Le 11 mai dernier, lors de ce que les experts considèrent comme la «vente du siècle», la salle de vente Christie’s a fait tomber pas moins de dix records mondiaux. Parmi eux, un tableau de Picasso, Les Femmes d’Alger (version 0), ayant atteint la somme de 179,36 millions de dollars (environ 160 millions d’euros), est devenu le plus cher jamais adjugé aux enchères, devant le triptyque de Bacon Trois études de Lucian Freud, vendu en 2013. Loin d’être occasionnelle, la flambée tendancielle des valeurs d’achat lors de ventes aux enchères sont à la fois le symptôme de la vitalité du marché, en nette et constante augmentation depuis des années (2014 : + 26% pour le total des ventes en enchères publiques, soit 15,6 milliards de $), et le résultat d’une emprise du marketing sur les pratiques des collectionneurs.

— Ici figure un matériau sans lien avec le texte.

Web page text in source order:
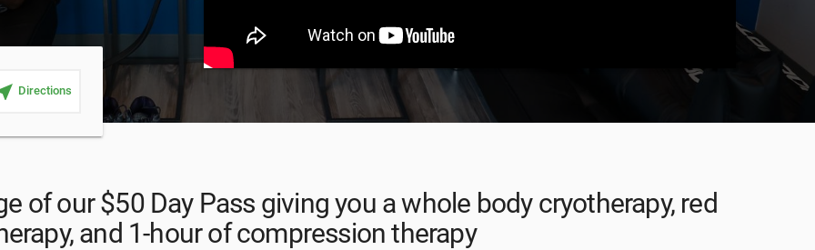
Directions
of our $50 Day Pass giving you a whole body cryotherapy, red
and 1-hour of compression therapy

Le cas du Picasso, un hommage à Matisse inspiré par une toile de Delacroix, est exemplaire de la financiarisation des collections d’art qui, sous l’effet de la globalisation, adoptent les logiques de la spéculation, de l’investissement et de la rentabilité. Le tableau n’est certes pas sans présenter d’intérêt: son grand format (1m14 x 1m46), sa rareté (sur les quinze de la série, dix sont des musées) et le fait qu’il n’ait eu que deux propriétaires depuis 1955 sont de réels arguments de vente. Mais de l’avis des spécialistes, rien ne justifie une telle envolée du prix: peint dans une période sans grande originalité, dans un format plus ornemental, l’œuvre ne semble rien apporter de plus au mouvement cubiste, ni à la connaissance du peintre.
Thierry Ehrmann, président d’Art Price qui s’exprimait sur France info alerte depuis plusieurs années sur l’emballement du marché. Le premier facteur tient à l’explosion
du nombre de collectionneurs, vrais amateurs ou consommateurs culturels (de 500 000 dans l’après-guerre à 70 millions aujourd’hui). Qataries, chinois, et plus largement asiatiques, ils souhaitent combler leur retard rapidement par l’achat de pièces maîtresses, quitte à surestimer la valeur des œuvres ou leur dimension iconique. Le second paramètre concerne l’accroissement exponentiel du nombre de musées (on en a construit autant depuis 2000 que dans tous les XIXe et XXe siècles), qui cherchent de leur côté à acquérir des pièces attractives et à ainsi se garantir un nombre d’entrées maximal (par exemple, 18 % des visiteurs du Louvre affirment en effet venir au Musée exclusivement pour voir La Joconde). Substituant le calcul sur investissement à l’appréciation professionnelle, la spéculation à la juste évaluation des œuvres, ces nouveaux acteurs du marché tendent à contraindre la culture à adopter un fonctionnement d’entreprise.
Pour la journaliste Judith Benhamou-Huet, intervenant notamment sur Lci, les salles de vente font aujourd’hui le jeu de ces acheteurs aux gros moyens, en alimentant la machine marketing. Pour l’experte, «le jeu était pipé», avançant qu’un acheteur avait déjà informé la salle d’une enchère minimum à 140 millions. Cette spectacularisation du marché de l’art, qui s’oppose à sa rationalisation, tend à déréaliser ces échanges et même en un sens à les rendre parfaitement injustifiables. Si ce Picasso n’est pas le plus cher tableau de l’histoire (un Gauguin à 300 M$, un Cézanne à 259M$ et un Rothko à 186M$ le dépassent), il est certainement celui dont l’écart entre la valeur estimable et le prix adjugé est le plus important, jetant un discrédit certain sur toute l’économie de l’art.